AUC: 0.8189514389268764


In [75]:
# create evaluators for other metrics
precision_evaluator = MulticlassClassificationEvaluator(labelCol="is_fraud", metricName="precisionByLabel")
recall_evaluator = MulticlassClassificationEvaluator(labelCol="is_fraud", metricName="recallByLabel")
f1_evaluator = MulticlassClassificationEvaluator(labelCol="is_fraud", metricName="f1")
accuracy_evaluator = MulticlassClassificationEvaluator(labelCol="is_fraud", metricName="accuracy")

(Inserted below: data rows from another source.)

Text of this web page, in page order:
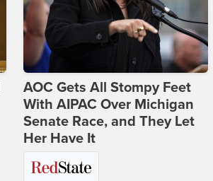
AOC Gets All Stompy Feet
With AIPAC Over Michigan
Senate Race, and They Let
Her Have It
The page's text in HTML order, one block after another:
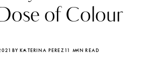
of Colour
BY KATERINA PEREZ11 MIN READ
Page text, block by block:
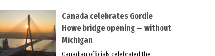
Canada celebrates Gordie
Howe bridge opening — without
Michigan
Canadian officials celebrated the

# applying evaluators to logit prediction
precision = precision_evaluator.evaluate(logit_pred, {precision_evaluator.metricLabel: 1})
recall = recall_evaluator.evaluate(logit_pred, {recall_evaluator.metricLabel: 1})
f1 = f1_evaluator.evaluate(logit_pred)
accuracy = accuracy_evaluator.evaluate(logit_pred)

In [76]:
# add results to dataframe to compare with later models
models_results = spark.createDataFrame([
          Row(model= 'Logit', AUC=auc, Precision=precision, Recall=recall, Accuracy=accuracy, F1=f1)
                ])

### Random Forest <a name="rf"></a>

In [77]:
# create rf model
rfreg = RandomForestClassifier(labelCol='is_fraud', featuresCol='features', weightCol='weights')

# apply to dataset
rf = rfreg.fit(final_train)

In [78]:
# predict using test set
rf_pred = rf.transform(final_test)

# area under the ROC Curve
evaluator = BinaryClassificationEvaluator(labelCol='is_fraud', rawPredictionCol="prediction")
auc = evaluator.evaluate(rf_pred)
print(f"AUC: {auc}")

precision = precision_evaluator.evaluate(rf_pred, {precision_evaluator.metricLabel: 1})
recall = recall_evaluator.evaluate(rf_pred, {recall_evaluator.metricLabel: 1})
f1 = f1_evaluator.evaluate(rf_pred)
accuracy = accuracy_evaluator.evaluate(rf_pred)

AUC: 0.8611925330329725


In [79]:
# create new row with random forest result
column_names = models_results.columns
new_row = spark.createDataFrame([('random forest',auc, precision, recall, accuracy, f1)], column_names)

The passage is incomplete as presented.